→ **ACTION ITEM**
In the entries below, how many lines contain the string "with"? Give the number by itself.

Segment Start: DATA TO USE

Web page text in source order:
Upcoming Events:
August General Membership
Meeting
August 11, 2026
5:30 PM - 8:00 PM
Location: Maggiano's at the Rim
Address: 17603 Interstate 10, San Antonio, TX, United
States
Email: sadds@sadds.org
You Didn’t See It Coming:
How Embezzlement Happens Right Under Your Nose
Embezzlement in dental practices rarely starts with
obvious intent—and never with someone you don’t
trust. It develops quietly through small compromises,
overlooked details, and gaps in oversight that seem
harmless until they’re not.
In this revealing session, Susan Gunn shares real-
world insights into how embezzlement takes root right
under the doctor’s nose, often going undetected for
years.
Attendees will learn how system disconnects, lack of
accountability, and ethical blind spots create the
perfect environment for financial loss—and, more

Segment End: DATA TO USE

→ **PROBLEM SOLUTION**
2